Start of Input data

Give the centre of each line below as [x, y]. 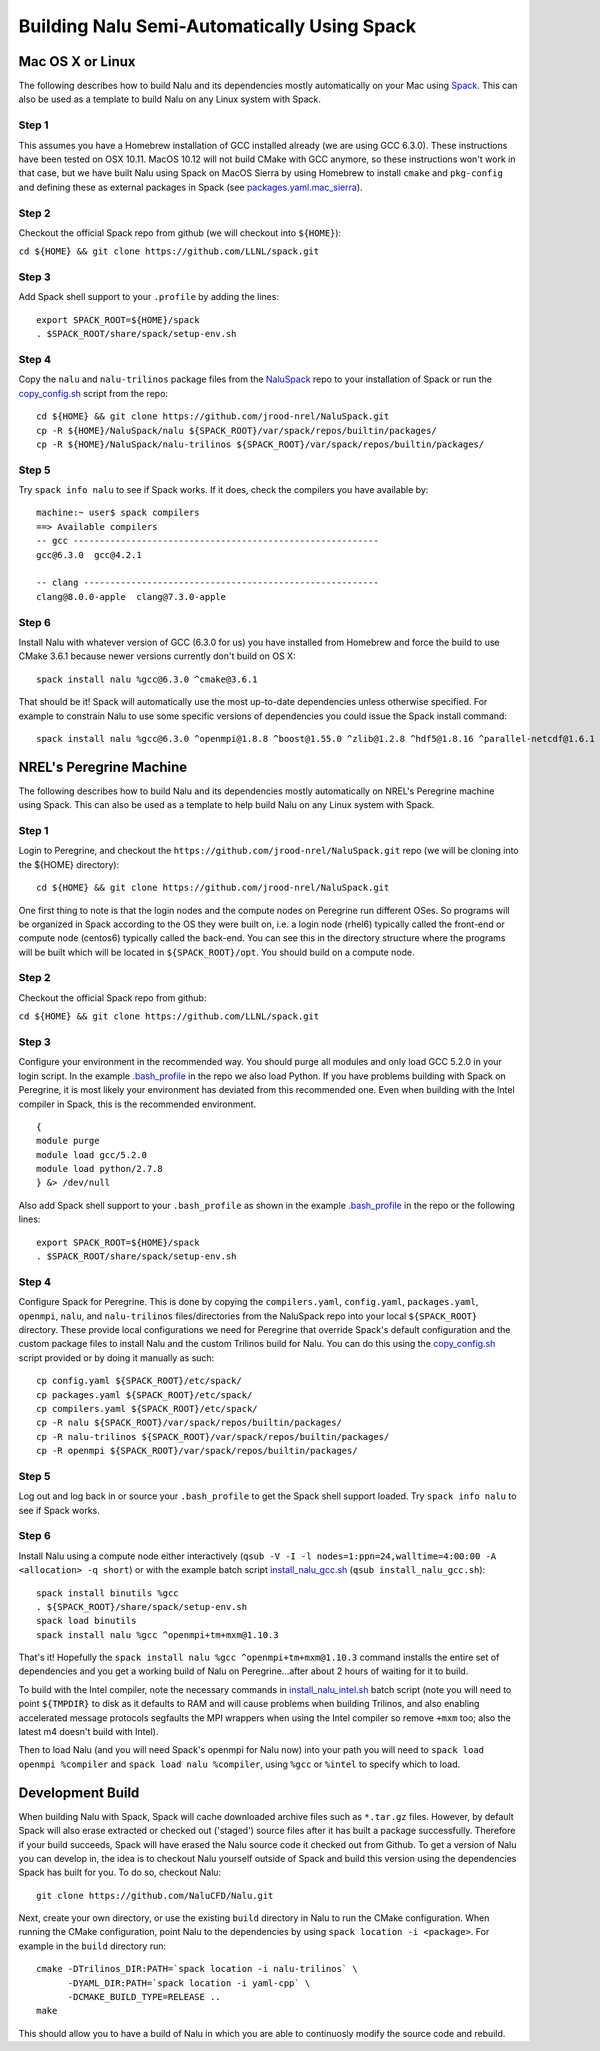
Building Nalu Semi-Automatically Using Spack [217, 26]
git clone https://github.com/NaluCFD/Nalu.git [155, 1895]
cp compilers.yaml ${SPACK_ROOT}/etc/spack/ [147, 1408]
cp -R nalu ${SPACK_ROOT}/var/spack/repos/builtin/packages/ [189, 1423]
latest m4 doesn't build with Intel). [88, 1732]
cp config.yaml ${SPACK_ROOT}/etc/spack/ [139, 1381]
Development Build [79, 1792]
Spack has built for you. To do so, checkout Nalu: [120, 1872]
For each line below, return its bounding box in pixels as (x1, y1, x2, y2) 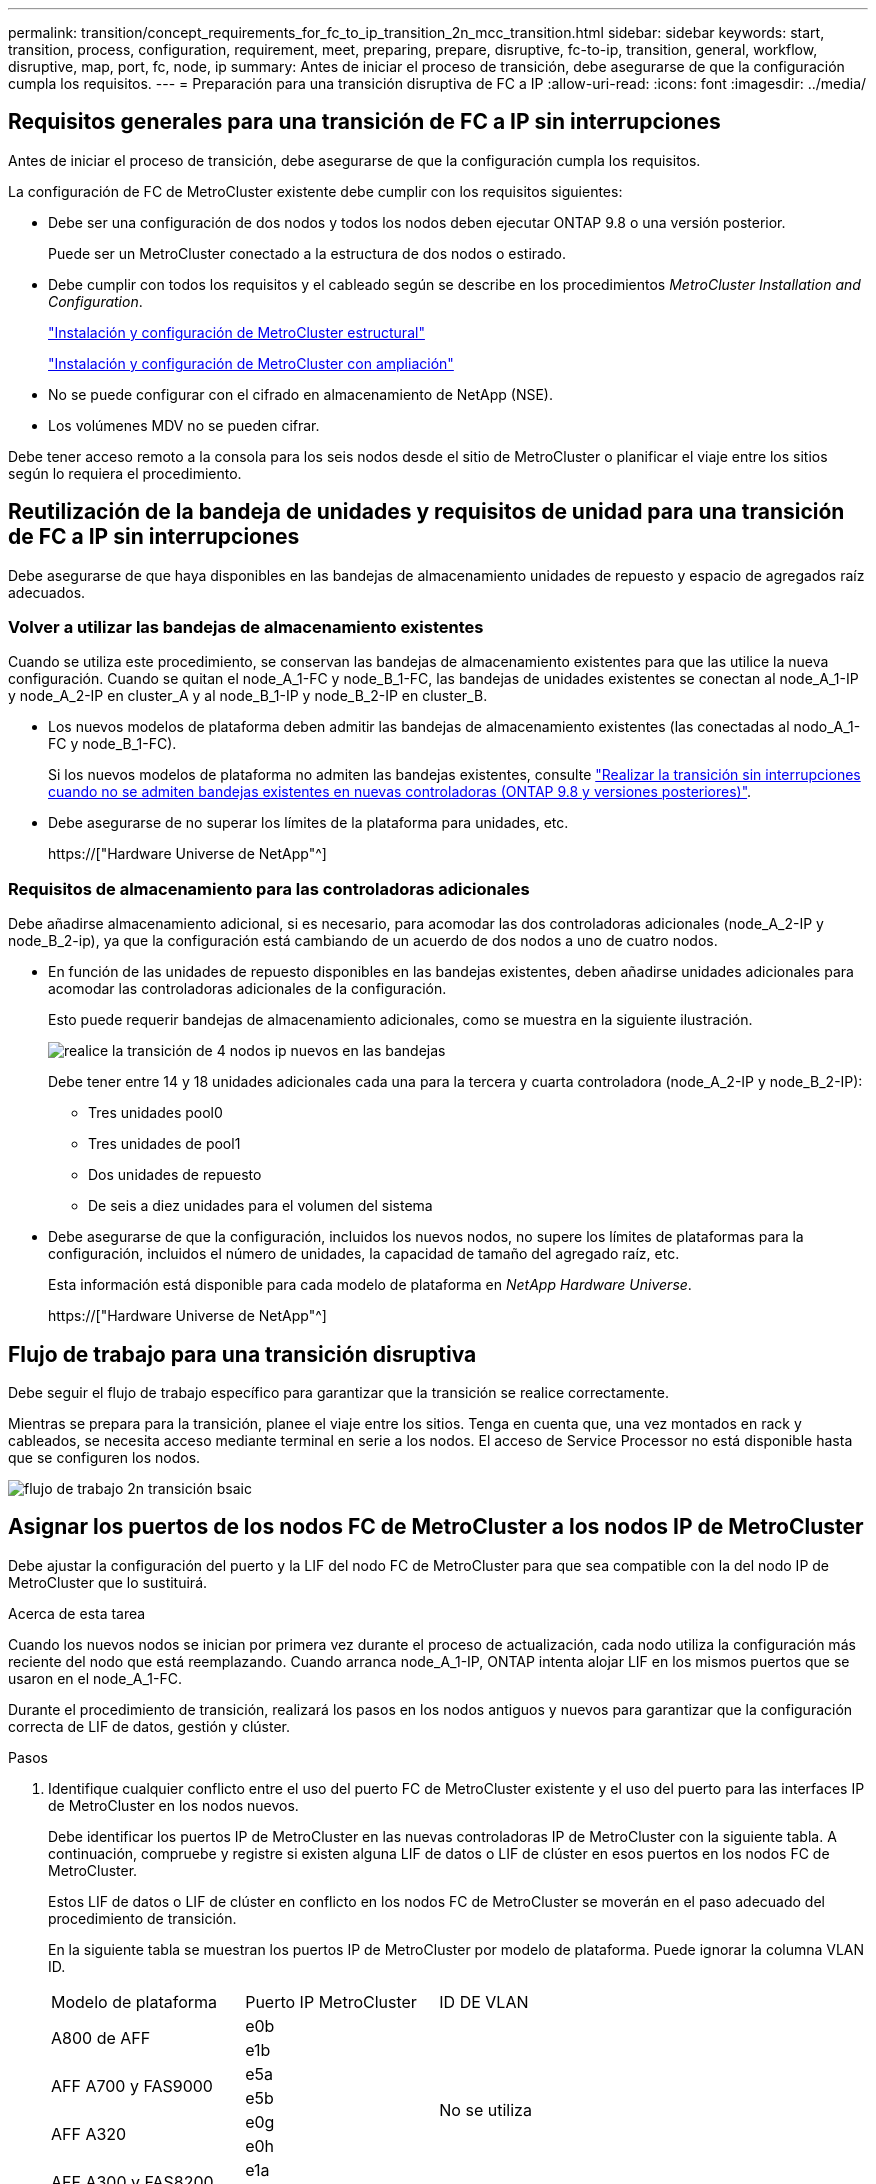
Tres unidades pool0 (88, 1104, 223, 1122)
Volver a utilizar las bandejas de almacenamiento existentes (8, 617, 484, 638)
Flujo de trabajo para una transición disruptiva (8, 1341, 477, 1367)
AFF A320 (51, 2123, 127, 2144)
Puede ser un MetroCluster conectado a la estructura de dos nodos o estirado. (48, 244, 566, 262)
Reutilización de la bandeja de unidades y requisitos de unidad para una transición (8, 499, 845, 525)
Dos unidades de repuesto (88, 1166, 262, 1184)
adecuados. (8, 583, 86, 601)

End of Input data

Prompt:
Could you write out every record exactly, leaving the pictures out?

Answer section:
Give the centre of each line below as [x, y]. 
Building Nalu Semi-Automatically Using Spack [217, 26]
git clone https://github.com/NaluCFD/Nalu.git [155, 1895]
cp compilers.yaml ${SPACK_ROOT}/etc/spack/ [147, 1408]
cp -R nalu ${SPACK_ROOT}/var/spack/repos/builtin/packages/ [189, 1423]
latest m4 doesn't build with Intel). [88, 1732]
cp config.yaml ${SPACK_ROOT}/etc/spack/ [139, 1381]
Development Build [79, 1792]
Spack has built for you. To do so, checkout Nalu: [120, 1872]
For each line below, return its bounding box in pixels as (x1, y1, x2, y2) 
Tres unidades pool0 (88, 1104, 223, 1122)
Volver a utilizar las bandejas de almacenamiento existentes (8, 617, 484, 638)
Flujo de trabajo para una transición disruptiva (8, 1341, 477, 1367)
AFF A320 (51, 2123, 127, 2144)
Puede ser un MetroCluster conectado a la estructura de dos nodos o estirado. (48, 244, 566, 262)
Reutilización de la bandeja de unidades y requisitos de unidad para una transición (8, 499, 845, 525)
Dos unidades de repuesto (88, 1166, 262, 1184)
adecuados. (8, 583, 86, 601)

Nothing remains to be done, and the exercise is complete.